- **EXERCISE PROMPT**:
What is needed here is an exact printout of the data, with no pictures included.

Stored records
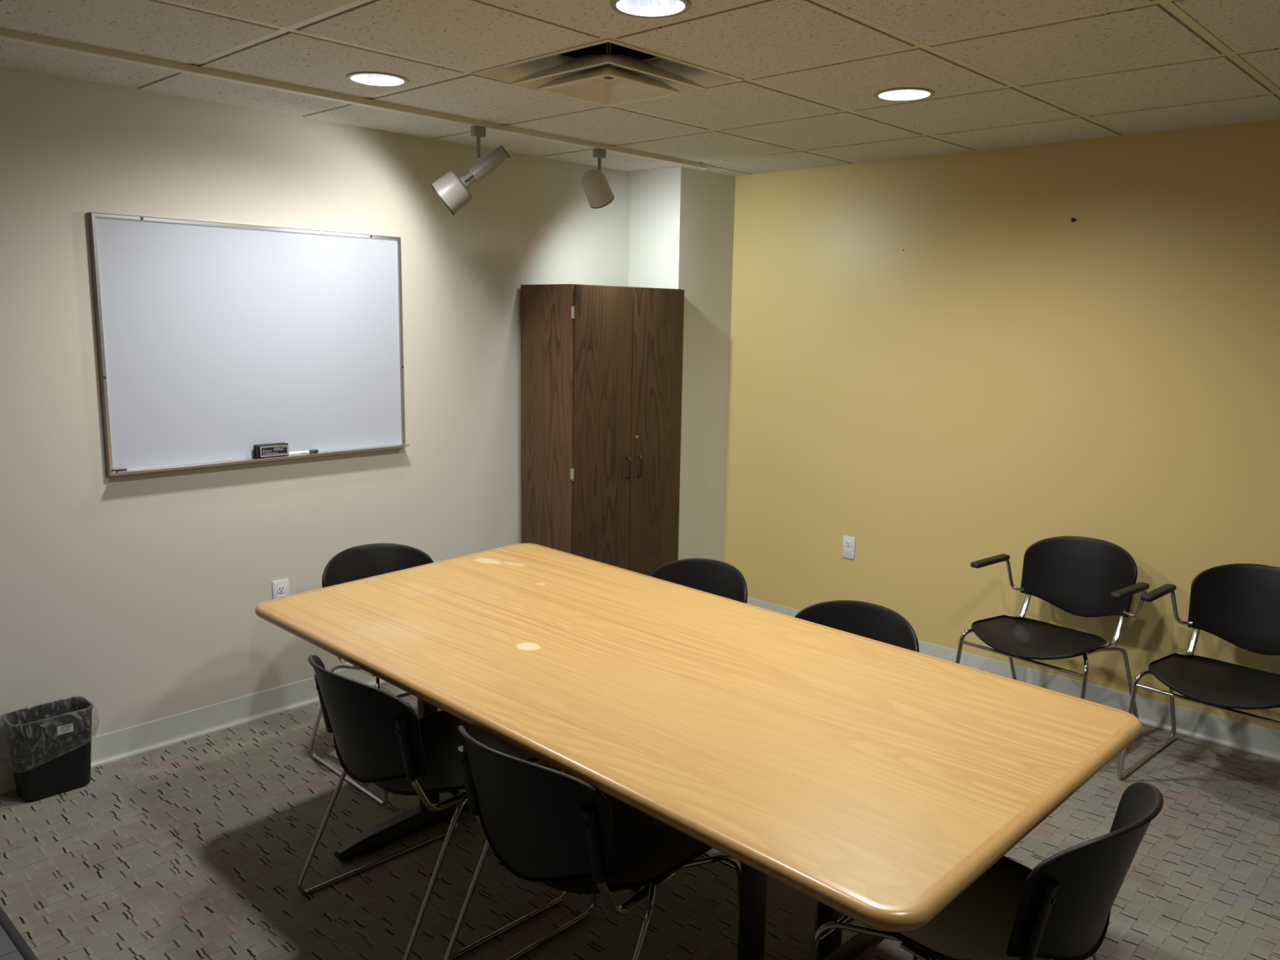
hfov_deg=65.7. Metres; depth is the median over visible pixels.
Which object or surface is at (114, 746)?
baseboard
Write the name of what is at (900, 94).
recessed light
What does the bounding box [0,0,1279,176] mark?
ceiling
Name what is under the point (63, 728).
print
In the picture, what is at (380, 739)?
chair
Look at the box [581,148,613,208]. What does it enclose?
track spotlight
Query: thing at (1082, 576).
armchair
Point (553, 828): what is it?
chair
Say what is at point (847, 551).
socket
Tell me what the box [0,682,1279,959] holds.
floor
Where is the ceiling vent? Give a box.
[471,38,744,106]
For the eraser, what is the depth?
3.88 m
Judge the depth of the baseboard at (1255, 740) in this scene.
4.13 m
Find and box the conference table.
[254,542,1142,959]
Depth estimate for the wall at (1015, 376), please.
4.37 m
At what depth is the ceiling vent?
3.15 m
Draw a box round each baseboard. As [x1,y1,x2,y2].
[0,668,386,795]
[746,597,1279,760]
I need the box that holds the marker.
[288,448,318,455]
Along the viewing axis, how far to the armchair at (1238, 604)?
3.69 m
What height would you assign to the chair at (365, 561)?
0.761 m
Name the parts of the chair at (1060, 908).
sled leg, seat, sled leg, backrest
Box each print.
[59,724,71,732]
[262,446,286,455]
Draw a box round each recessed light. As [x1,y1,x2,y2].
[346,71,408,87]
[609,0,691,17]
[873,87,934,101]
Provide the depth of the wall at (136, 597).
3.78 m
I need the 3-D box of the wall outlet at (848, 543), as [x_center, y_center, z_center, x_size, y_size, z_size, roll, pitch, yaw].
[1.060,0.343,5.040,0.070,0.114,0.009,10,13,42]
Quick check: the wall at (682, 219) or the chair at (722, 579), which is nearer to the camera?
the chair at (722, 579)
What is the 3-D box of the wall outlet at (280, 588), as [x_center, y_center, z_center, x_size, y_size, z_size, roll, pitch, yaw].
[-1.464,0.464,4.046,0.009,0.114,0.070,10,13,42]
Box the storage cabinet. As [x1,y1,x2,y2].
[520,284,684,576]
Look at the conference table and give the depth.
2.32 m
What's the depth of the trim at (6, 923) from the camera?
2.61 m
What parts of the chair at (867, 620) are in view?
sled leg, backrest
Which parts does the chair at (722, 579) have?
backrest
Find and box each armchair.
[955,536,1149,718]
[1117,563,1279,778]
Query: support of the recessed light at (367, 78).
in the ceiling
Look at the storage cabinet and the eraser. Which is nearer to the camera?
the eraser
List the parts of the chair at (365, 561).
sled leg, backrest
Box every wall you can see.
[0,66,630,762]
[628,166,735,561]
[723,119,1279,731]
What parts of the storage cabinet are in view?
panel, door, panel, handle, handle, door
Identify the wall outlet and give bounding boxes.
[271,578,288,599]
[842,535,855,559]
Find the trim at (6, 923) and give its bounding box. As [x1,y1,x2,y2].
[0,906,38,959]
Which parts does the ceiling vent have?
knob, hanger rod
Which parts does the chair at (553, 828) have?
sled leg, backrest, seat, seat rail, sled leg
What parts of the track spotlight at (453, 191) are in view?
lamp shade, stem
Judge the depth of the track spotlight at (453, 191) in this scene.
3.84 m
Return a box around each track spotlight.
[430,125,510,215]
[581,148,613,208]
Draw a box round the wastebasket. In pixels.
[0,696,93,801]
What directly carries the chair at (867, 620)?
on the floor
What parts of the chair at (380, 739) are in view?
backrest, sled leg, seat rail, seat, sled leg
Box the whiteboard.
[88,211,409,476]
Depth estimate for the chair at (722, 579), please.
3.65 m
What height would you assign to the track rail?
0.023 m
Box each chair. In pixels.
[297,654,568,959]
[309,542,433,805]
[443,724,741,959]
[547,558,747,773]
[794,600,919,932]
[808,782,1163,959]
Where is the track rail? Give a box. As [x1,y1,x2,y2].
[0,27,708,169]
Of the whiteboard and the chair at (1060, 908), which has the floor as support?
the chair at (1060, 908)
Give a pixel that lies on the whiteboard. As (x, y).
(216, 341)
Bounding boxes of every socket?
[277,585,284,592]
[844,548,851,554]
[845,541,851,546]
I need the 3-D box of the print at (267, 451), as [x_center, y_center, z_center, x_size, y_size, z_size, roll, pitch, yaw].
[-1.435,-0.113,3.893,0.001,0.026,0.099,10,13,42]
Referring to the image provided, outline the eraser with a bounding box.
[253,442,288,458]
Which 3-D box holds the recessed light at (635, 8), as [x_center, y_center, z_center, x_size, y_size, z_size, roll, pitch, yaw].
[0.026,-1.201,2.385,0.197,0.116,0.197,10,13,42]
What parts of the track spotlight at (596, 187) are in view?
lamp shade, stem
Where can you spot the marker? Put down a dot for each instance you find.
(315, 451)
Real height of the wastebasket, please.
0.284 m

- **EXERCISE RESULT**:
hfov_deg=65.7. Metres; depth is the median over visible pixels.
Which object or surface is at (114, 746)?
baseboard
Write the name of what is at (900, 94).
recessed light
What does the bounding box [0,0,1279,176] mark?
ceiling
Name what is under the point (63, 728).
print
In the picture, what is at (380, 739)?
chair
Look at the box [581,148,613,208]. What does it enclose?
track spotlight
Query: thing at (1082, 576).
armchair
Point (553, 828): what is it?
chair
Say what is at point (847, 551).
socket
Tell me what the box [0,682,1279,959] holds.
floor
Where is the ceiling vent? Give a box.
[471,38,744,106]
For the eraser, what is the depth?
3.88 m
Judge the depth of the baseboard at (1255, 740) in this scene.
4.13 m
Find and box the conference table.
[254,542,1142,959]
Depth estimate for the wall at (1015, 376), please.
4.37 m
At what depth is the ceiling vent?
3.15 m
Draw a box round each baseboard. As [x1,y1,x2,y2].
[0,668,386,795]
[746,597,1279,760]
I need the box that holds the marker.
[288,448,318,455]
Along the viewing axis, how far to the armchair at (1238, 604)?
3.69 m
What height would you assign to the chair at (365, 561)?
0.761 m
Name the parts of the chair at (1060, 908).
sled leg, seat, sled leg, backrest
Box each print.
[59,724,71,732]
[262,446,286,455]
Draw a box round each recessed light. As [x1,y1,x2,y2].
[346,71,408,87]
[609,0,691,17]
[873,87,934,101]
Provide the depth of the wall at (136, 597).
3.78 m
I need the 3-D box of the wall outlet at (848, 543), as [x_center, y_center, z_center, x_size, y_size, z_size, roll, pitch, yaw].
[1.060,0.343,5.040,0.070,0.114,0.009,10,13,42]
Quick check: the wall at (682, 219) or the chair at (722, 579), which is nearer to the camera?
the chair at (722, 579)
What is the 3-D box of the wall outlet at (280, 588), as [x_center, y_center, z_center, x_size, y_size, z_size, roll, pitch, yaw].
[-1.464,0.464,4.046,0.009,0.114,0.070,10,13,42]
Box the storage cabinet. As [x1,y1,x2,y2].
[520,284,684,576]
Look at the conference table and give the depth.
2.32 m
What's the depth of the trim at (6, 923) from the camera?
2.61 m
What parts of the chair at (867, 620) are in view?
sled leg, backrest
Which parts does the chair at (722, 579) have?
backrest
Find and box each armchair.
[955,536,1149,718]
[1117,563,1279,778]
Query: support of the recessed light at (367, 78).
in the ceiling
Look at the storage cabinet and the eraser. Which is nearer to the camera?
the eraser
List the parts of the chair at (365, 561).
sled leg, backrest
Box every wall you can see.
[0,66,630,762]
[628,166,735,561]
[723,119,1279,731]
What parts of the storage cabinet are in view?
panel, door, panel, handle, handle, door
Identify the wall outlet and give bounding boxes.
[271,578,288,599]
[842,535,855,559]
Find the trim at (6, 923) and give its bounding box. As [x1,y1,x2,y2].
[0,906,38,959]
Which parts does the ceiling vent have?
knob, hanger rod
Which parts does the chair at (553, 828) have?
sled leg, backrest, seat, seat rail, sled leg
What parts of the track spotlight at (453, 191) are in view?
lamp shade, stem
Judge the depth of the track spotlight at (453, 191) in this scene.
3.84 m
Return a box around each track spotlight.
[430,125,510,215]
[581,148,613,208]
Draw a box round the wastebasket. In pixels.
[0,696,93,801]
What directly carries the chair at (867, 620)?
on the floor
What parts of the chair at (380, 739) are in view?
backrest, sled leg, seat rail, seat, sled leg
Box the whiteboard.
[88,211,409,476]
Depth estimate for the chair at (722, 579), please.
3.65 m
What height would you assign to the track rail?
0.023 m
Box each chair. In pixels.
[297,654,568,959]
[309,542,433,805]
[443,724,741,959]
[547,558,747,773]
[794,600,919,932]
[808,782,1163,959]
Where is the track rail? Give a box. As [x1,y1,x2,y2].
[0,27,708,169]
Of the whiteboard and the chair at (1060, 908), which has the floor as support?
the chair at (1060, 908)
Give a pixel that lies on the whiteboard. As (x, y).
(216, 341)
Bounding boxes of every socket?
[277,585,284,592]
[844,548,851,554]
[845,541,851,546]
I need the 3-D box of the print at (267, 451), as [x_center, y_center, z_center, x_size, y_size, z_size, roll, pitch, yaw].
[-1.435,-0.113,3.893,0.001,0.026,0.099,10,13,42]
Referring to the image provided, outline the eraser with a bounding box.
[253,442,288,458]
Which 3-D box holds the recessed light at (635, 8), as [x_center, y_center, z_center, x_size, y_size, z_size, roll, pitch, yaw].
[0.026,-1.201,2.385,0.197,0.116,0.197,10,13,42]
What parts of the track spotlight at (596, 187) are in view?
lamp shade, stem
Where can you spot the marker? Put down a dot for each instance you find.
(315, 451)
Real height of the wastebasket, please.
0.284 m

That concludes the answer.